Active Shards not displayed in ACS and Search queries fails due to "No available shards for solr query of store workspace://SpacesStore - trying non-dynamic configuration"
Customer is in the process of upgrading to ACS 126.96.36.199 and Search & Insight Engine 188.8.131.52. As part of the upgrade they are also configuring DB_ID_RANGE dynamic sharding for Search and indexing. However in their UAT environment where they have multiple ACS nodes and multiple Shards (4 ACS and 4 Shards), the active shards are not displayed in the ACS admin console, plus the search queries are all failing due to "No available shards for solr query of store workspace://SpacesStore - trying non-dynamic configuration" error.
Actions/Investigation So Far
1) As per the fixes made in MNT-21591, the relevant properties have been defined in customer environment in ACS and Search Services config files. Though the configuration looks correct the issue still persists
search.solrShardRegistry.shardInstanceTimeoutInSeconds=30 (in alfresco-global)
alfresco.nodestate.tracker.cron=0/10 * * * * ? * (in solrcore.properties)
2) Tried doing PURGE and CLEAN multiple times in the ACS Sharding page, however the active shards are not displayed and the search queries fail
3) Added debug logging in ACS and verified the logs. ShardRegistry logs are captured and it says the shards are registered, however the info is not displayed in the console
2021-03-23 10:55:01,763 DEBUG [index.shard.ShardRegistry] [hz._hzInstance_2_MainRepository-39c1406a-e4d7-11dc-9f9d-6dbfb43ec547.event-8] **** INDEXING SHARDS SUBSCRIPTIONS MAP (RESTORED FROM PERSISTENCE STORAGE) ******* Core: shards0 **Shard #0 subscribed on Mon Mar 22 11:59:26 AEDT 2021 (timestamp = 1616374766592)*************************** Core: shards3 **Shard #3 subscribed on Mon Mar 22 11:59:26 AEDT 2021 (timestamp = 1616374766735)************************
4) Shards on its own looks to be fine as the metadata and index are indexed fine and no errors or warning in Search Services layer. Search queries work when run directly against the index.
5) As part of the troubleshooting we suggested customer to try Search Services 1.4.3 to see if the issue can be resolved. Using 1.4.3, we noticed the shards are visible in ACS admin console but the search queries still fail with the same message mentioned above (captured in the catalina logs). Each shard instance has its own ACS tracker instance in which solr.host is set to localhost and in this case the searches made from the ACS tracker instance node browser is working fine but the searches made in the main ACS/Alfresco Share is failing.
6) When ACS and Search & Insight Engine are in the same server/host, the issue is not seen. It's only when ACS and Search & Insight Engine are in different hosts the issue is noticed. Customer does not have any firewall rules between different hosts and all the ACS and Search Services are in the same subnet. We also checked the access b/w the different servers and it appears to be fine.
7) I tried to reproduce the issue in my local instance using a Docker project that spun up multiple ACS instances and multiple shards using the same versions used by the customer (ACS 184.108.40.206 & Search Services 220.127.116.11, Search Services 1.4.3) but the issue cannot be reproduced in my end. However, once ACS starts up Shard information is not displayed straightaway. Had to do a PURGE and then info is displayed and searches were also working fine. Not sure if there is any difference b/w Docker deployments and Distribution zip deployments in terms of sharding?
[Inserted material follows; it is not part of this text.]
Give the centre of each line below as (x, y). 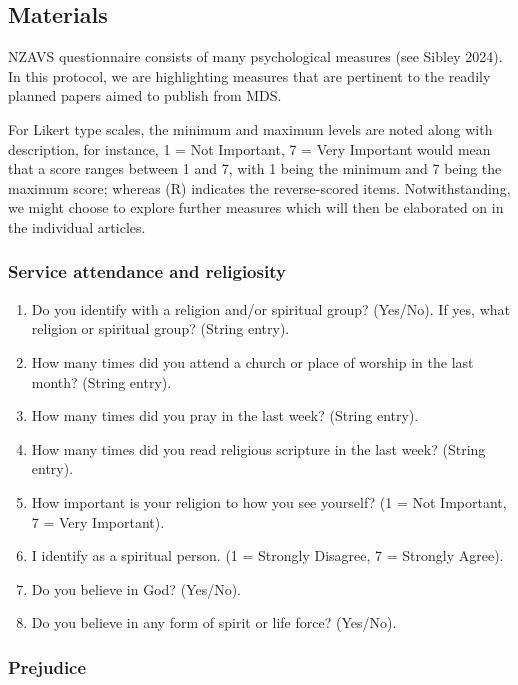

This issue appears to be the same/similar to the one already reported here - https://alfresco.atlassian.net/browse/MNT-21591 which is fixed in version ACS 18.104.22.168. Could this be a regression or all the changes are already ported to all latest versions of ACS?
Any other additional logging/debugging that can be done to find the root cause of the issue?
Would be great to get some advise from Engineering to determine the solution for this issue.
NOTE: All the config files and logs are attached in the JIRA
Search & Insight Engine 22.214.171.124
Database - MS SQL Server
Thank you so much for all your efforts in delivering this hot fix. Much appreciated.
Hot fixes are cumulative, so each 6.2.2.x HF includes all fixes already released for 6.2.2.x.
Thanks for the update. Just to confirm, customer is on 126.96.36.199 so when we get the hot fix for 6.2.2.x i presume the fix on 188.8.131.52 will be included in the release as well? (184.108.40.206 is a hot fix version as well).
Thought so, Thanks for the confirmation.
Sorry I haven’t been clear, I tried it locally with an image built locally, not a release. The fix will be in the new hotfix version. Thanks.